- PROBLEM DETAILS -
The lines below starting at the line containing "5 March 2025 [176, 102, 244, 119]" and ending at the line containing "40Gbps (42, 76, 71, 89)" are to be repeated exactly, with both ends kept and nothing else added.

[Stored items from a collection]

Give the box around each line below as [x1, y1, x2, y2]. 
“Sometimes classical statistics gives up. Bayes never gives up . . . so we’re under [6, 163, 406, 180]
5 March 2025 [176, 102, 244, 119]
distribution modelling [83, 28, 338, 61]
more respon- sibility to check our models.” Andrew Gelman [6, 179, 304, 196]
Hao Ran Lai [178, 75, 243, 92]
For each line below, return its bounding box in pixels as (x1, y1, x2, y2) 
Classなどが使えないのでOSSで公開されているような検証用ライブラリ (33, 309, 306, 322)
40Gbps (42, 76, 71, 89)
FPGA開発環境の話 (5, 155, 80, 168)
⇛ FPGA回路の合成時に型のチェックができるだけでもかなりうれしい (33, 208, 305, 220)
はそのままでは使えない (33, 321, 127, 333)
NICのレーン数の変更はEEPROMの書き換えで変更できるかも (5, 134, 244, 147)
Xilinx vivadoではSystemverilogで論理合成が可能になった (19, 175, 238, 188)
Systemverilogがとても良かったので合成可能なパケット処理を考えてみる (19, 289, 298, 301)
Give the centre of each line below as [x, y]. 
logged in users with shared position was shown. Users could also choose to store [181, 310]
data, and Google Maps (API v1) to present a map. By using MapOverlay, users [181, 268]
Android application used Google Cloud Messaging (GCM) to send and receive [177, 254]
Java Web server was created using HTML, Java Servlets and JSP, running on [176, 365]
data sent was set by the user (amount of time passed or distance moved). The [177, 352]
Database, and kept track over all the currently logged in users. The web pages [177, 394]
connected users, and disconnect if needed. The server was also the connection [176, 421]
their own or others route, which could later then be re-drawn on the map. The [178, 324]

* * *

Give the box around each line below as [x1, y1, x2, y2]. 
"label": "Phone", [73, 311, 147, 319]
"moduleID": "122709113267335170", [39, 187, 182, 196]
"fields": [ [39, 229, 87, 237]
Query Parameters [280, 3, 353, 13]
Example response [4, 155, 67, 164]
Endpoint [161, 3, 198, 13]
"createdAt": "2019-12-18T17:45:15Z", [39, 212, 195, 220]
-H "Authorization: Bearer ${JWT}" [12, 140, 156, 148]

- TASK RESPONSE -
5 March 2025 [176, 102, 244, 119]
distribution modelling [83, 28, 338, 61]
more respon- sibility to check our models.” Andrew Gelman [6, 179, 304, 196]
Hao Ran Lai [178, 75, 243, 92]
For each line below, return its bounding box in pixels as (x1, y1, x2, y2) 
Classなどが使えないのでOSSで公開されているような検証用ライブラリ (33, 309, 306, 322)
40Gbps (42, 76, 71, 89)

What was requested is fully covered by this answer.